Vaguely Beck heard Vega barking orders at his officers. Beck couldn’t take his eyes off Dujardin. Juxtaposed on the scene was the body of Dujardin’s woman and the Afghani family the Frenchman murdered.

It had never set right with Beck, killing a woman. And even though it had been in self-defense, as Ty said, Beck couldn’t get rid of the guilt he felt. He also couldn’t get past the guilt for not being able to save that family. A bullet in the shoulder was the least of what he deserved.

Ty took him by his good arm and steered him over to a chair someone had brought outside and placed in the shade provided by the portico. “Sit down before you fall down,” Ty said. He pushed Beck’s hand away from his shoulder. “Let’s get this off and take a look.”

Beck helped as much as he could, gritting his teeth as Ty worked his suit coat off. Ty pulled a switchblade out of his boot and gently slashed through the collar of Beck’s T-shirt, then let out a whistle through his teeth as he ripped the shirt to expose the wound.

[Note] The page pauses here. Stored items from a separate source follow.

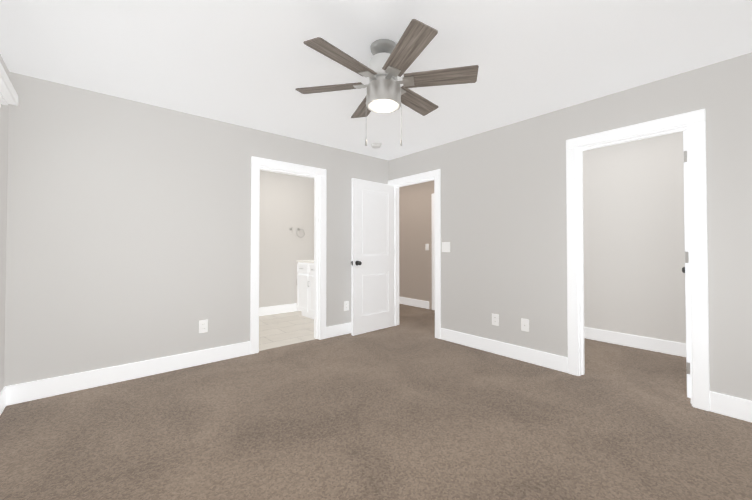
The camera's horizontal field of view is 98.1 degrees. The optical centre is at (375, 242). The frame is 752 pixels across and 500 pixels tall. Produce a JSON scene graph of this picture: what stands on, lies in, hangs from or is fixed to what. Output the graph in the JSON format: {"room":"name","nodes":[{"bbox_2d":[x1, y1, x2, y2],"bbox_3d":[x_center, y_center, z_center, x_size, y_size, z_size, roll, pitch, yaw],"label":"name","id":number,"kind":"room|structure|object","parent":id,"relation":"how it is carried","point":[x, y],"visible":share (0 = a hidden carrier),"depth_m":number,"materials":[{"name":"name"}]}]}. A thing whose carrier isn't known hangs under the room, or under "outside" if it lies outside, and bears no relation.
{"room":"empty bedroom","nodes":[
{"label":"empty bedroom","id":0,"kind":"room"},
{"bbox_2d":[0,54,8,391],"bbox_3d":[-1.258,-0.061,0.600,0.120,2.440,4.570,1,-1,-40],"label":"wall","id":1,"kind":"structure","parent":0,"point":[4,114],"depth_m":2.30,"materials":[{"name":"grey paint"}]},
{"bbox_2d":[0,386,7,414],"bbox_3d":[-1.246,1.090,0.672,0.014,0.140,4.450,1,-1,-40],"label":"baseboard","id":2,"kind":"structure","parent":1,"relation":"attached to","point":[4,393],"depth_m":2.29,"materials":[{"name":"white wood"}]},
{"bbox_2d":[0,63,17,107],"bbox_3d":[-1.914,-0.623,1.436,0.235,0.732,1.734,1,-1,-40],"label":"window","id":3,"kind":"structure","parent":1,"relation":"in","point":[8,94],"depth_m":2.00,"materials":[{"name":"white"}]},
{"bbox_2d":[4,72,388,386],"bbox_3d":[-1.291,-0.016,3.652,4.030,2.440,0.120,1,-1,-40],"label":"wall","id":4,"kind":"structure","parent":0,"point":[128,240],"depth_m":2.85,"materials":[{"name":"grey paint"}]},
{"bbox_2d":[8,341,250,404],"bbox_3d":[-2.006,1.123,2.936,1.733,0.140,0.018,1,-1,-40],"label":"baseboard","id":5,"kind":"structure","parent":4,"relation":"attached to","point":[34,390],"depth_m":2.77,"materials":[{"name":"white wood"}]},
{"bbox_2d":[199,319,207,332],"bbox_3d":[-1.698,0.827,3.208,0.078,0.124,0.008,1,-1,-40],"label":"outlet","id":6,"kind":"object","parent":4,"relation":"attached to","point":[203,326],"visible":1,"depth_m":3.21,"materials":[{"name":"white plastic"}]},
{"bbox_2d":[250,156,325,353],"bbox_3d":[-1.034,0.141,3.869,0.939,2.132,0.156,1,-1,-40],"label":"door frame","id":7,"kind":"structure","parent":4,"relation":"attached to","point":[317,174],"depth_m":3.95,"materials":[{"name":"white wood"}]},
{"bbox_2d":[326,323,350,337],"bbox_3d":[-0.226,1.146,4.455,1.070,0.140,0.014,1,-1,-40],"label":"baseboard","id":8,"kind":"structure","parent":4,"relation":"attached to","point":[337,330],"depth_m":4.22,"materials":[{"name":"white wood"}]},
{"bbox_2d":[344,301,348,310],"bbox_3d":[-0.393,0.844,4.321,0.078,0.124,0.008,1,-1,-40],"label":"outlet","id":9,"kind":"object","parent":4,"relation":"attached to","point":[346,305],"visible":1,"depth_m":4.32,"materials":[{"name":"white plastic"}]},
{"bbox_2d":[259,170,313,307],"bbox_3d":[-1.019,-0.012,3.965,3.010,2.440,0.005,1,-1,-40],"label":"wall","id":10,"kind":"structure","parent":0,"point":[286,202],"depth_m":3.88,"materials":[{"name":"grey paint"}]},
{"bbox_2d":[259,303,299,315],"bbox_3d":[-2.168,1.157,5.228,2.720,0.140,0.018,1,-1,-40],"label":"baseboard","id":11,"kind":"structure","parent":10,"relation":"attached to","point":[278,309],"depth_m":5.62,"materials":[{"name":"white wood"}]},
{"bbox_2d":[259,311,314,350],"bbox_3d":[-1.650,1.249,4.688,3.010,0.061,2.110,1,-1,-40],"label":"floor","id":12,"kind":"structure","parent":0,"point":[283,329],"depth_m":4.54,"materials":[{"name":"beige tile"}]},
{"bbox_2d":[296,260,313,318],"bbox_3d":[-0.743,0.710,5.180,0.609,1.028,1.190,1,-1,-40],"label":"bathroom vanity","id":13,"kind":"object","parent":12,"relation":"on","point":[305,287],"visible":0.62,"depth_m":5.22,"materials":[{"name":"white wood"}]},
{"bbox_2d":[0,304,751,499],"bbox_3d":[0.025,1.226,3.100,5.700,0.060,6.900,1,-1,-40],"label":"floor carpet","id":14,"kind":"object","parent":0,"point":[410,406],"visible":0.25,"depth_m":2.03,"materials":[{"name":"brown carpet"}]},
{"bbox_2d":[0,0,751,177],"bbox_3d":[0.025,-1.294,3.137,5.700,0.100,6.900,1,-1,-40],"label":"ceiling","id":15,"kind":"structure","parent":0,"point":[254,64],"depth_m":2.16,"materials":[{"name":"white paint"}]},
{"bbox_2d":[370,142,381,148],"bbox_3d":[0.002,-1.207,4.088,0.144,0.046,0.144,1,-1,-40],"label":"smoke detector","id":16,"kind":"object","parent":15,"relation":"attached to","point":[375,145],"visible":1,"depth_m":4.05,"materials":[{"name":"white plastic"}]},
{"bbox_2d":[295,19,478,145],"bbox_3d":[0.049,-0.939,2.101,1.169,0.641,1.128,1,-1,-40],"label":"fan","id":17,"kind":"object","parent":15,"relation":"hanging from","point":[390,61],"visible":1,"depth_m":2.01,"materials":[{"name":"brown wood"}]},
{"bbox_2d":[389,52,751,400],"bbox_3d":[1.525,-0.004,4.449,1.530,2.440,6.820,1,-1,-40],"label":"wall","id":18,"kind":"structure","parent":0,"point":[503,217],"depth_m":3.16,"materials":[{"name":"grey paint"}]},
{"bbox_2d":[351,178,394,335],"bbox_3d":[-0.001,0.189,4.474,0.809,2.030,0.171,1,-1,-40],"label":"entry door","id":19,"kind":"structure","parent":18,"relation":"in","point":[372,277],"depth_m":4.43,"materials":[{"name":"white wood"}]},
{"bbox_2d":[399,297,428,308],"bbox_3d":[0.425,1.179,6.707,0.013,0.140,1.730,1,-1,-40],"label":"baseboard","id":20,"kind":"structure","parent":18,"relation":"attached to","point":[402,300],"depth_m":6.32,"materials":[{"name":"white wood"}]},
{"bbox_2d":[388,169,440,338],"bbox_3d":[0.547,0.150,4.507,0.156,2.132,0.964,1,-1,-40],"label":"door frame","id":21,"kind":"structure","parent":18,"relation":"attached to","point":[434,175],"depth_m":4.25,"materials":[{"name":"white wood"}]},
{"bbox_2d":[432,194,434,309],"bbox_3d":[1.338,0.167,5.647,0.018,2.132,0.950,1,-1,-40],"label":"door frame","id":22,"kind":"structure","parent":18,"relation":"attached to","point":[433,261],"depth_m":5.97,"materials":[{"name":"white wood"}]},
{"bbox_2d":[442,242,449,251],"bbox_3d":[0.865,0.059,4.036,0.009,0.124,0.124,1,-1,-40],"label":"light switch","id":23,"kind":"object","parent":18,"relation":"attached to","point":[445,246],"visible":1,"depth_m":4.03,"materials":[{"name":"white plastic"}]},
{"bbox_2d":[492,313,498,325],"bbox_3d":[1.290,0.837,3.527,0.008,0.124,0.078,1,-1,-40],"label":"outlet","id":24,"kind":"object","parent":18,"relation":"attached to","point":[495,319],"visible":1,"depth_m":3.52,"materials":[{"name":"white plastic"}]},
{"bbox_2d":[440,328,567,372],"bbox_3d":[1.281,1.132,3.528,0.014,0.140,1.456,1,-1,-40],"label":"baseboard","id":25,"kind":"structure","parent":18,"relation":"attached to","point":[552,361],"depth_m":3.39,"materials":[{"name":"white wood"}]},
{"bbox_2d":[521,318,528,331],"bbox_3d":[1.498,0.833,3.280,0.012,0.124,0.078,1,-1,-40],"label":"outlet","id":26,"kind":"object","parent":18,"relation":"attached to","point":[524,324],"visible":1,"depth_m":3.28,"materials":[{"name":"white plastic"}]},
{"bbox_2d":[566,109,709,410],"bbox_3d":[2.098,0.124,2.688,0.156,2.132,0.904,1,-1,-40],"label":"door frame","id":27,"kind":"structure","parent":18,"relation":"attached to","point":[693,123],"depth_m":2.41,"materials":[{"name":"white wood"}]},
{"bbox_2d":[682,130,690,397],"bbox_3d":[2.614,0.163,2.712,0.750,2.030,0.171,1,-1,-40],"label":"closet door","id":28,"kind":"structure","parent":18,"relation":"in","point":[685,269],"depth_m":2.48,"materials":[{"name":"white wood"}]},
{"bbox_2d":[710,391,751,422],"bbox_3d":[2.696,1.108,1.868,0.014,0.140,1.098,1,-1,-40],"label":"baseboard","id":29,"kind":"structure","parent":18,"relation":"attached to","point":[732,406],"depth_m":2.20,"materials":[{"name":"white wood"}]},
{"bbox_2d":[583,131,685,343],"bbox_3d":[2.251,-0.032,2.605,0.005,2.440,3.070,1,-1,-40],"label":"wall","id":30,"kind":"structure","parent":0,"point":[633,236],"depth_m":2.69,"materials":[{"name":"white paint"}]},
{"bbox_2d":[584,327,685,356],"bbox_3d":[3.207,1.131,3.442,0.014,0.140,2.890,1,-1,-40],"label":"baseboard","id":31,"kind":"structure","parent":30,"relation":"attached to","point":[657,345],"depth_m":3.71,"materials":[{"name":"white wood"}]}
]}

“Well, it’s not as bad as it could’ve been,” his friend said as he put the material back over the wound and put pressure on it. Beck hissed with pain. “Pansy,” Ty muttered. “It’s your left shoulder, and since you’re right-handed, that leaves your dominant side uninjured. But, man, a few inches lower and that’d be you on the pavement with your toes cocked up.”

An ambulance arrived and the paramedics rushed over. Ty moved out of the way as they got to work. Five minutes later Beck was loaded onto a gurney, the paramedics lifted the gurney into the back of the ambulance, and the vehicle was on its way to the hospital.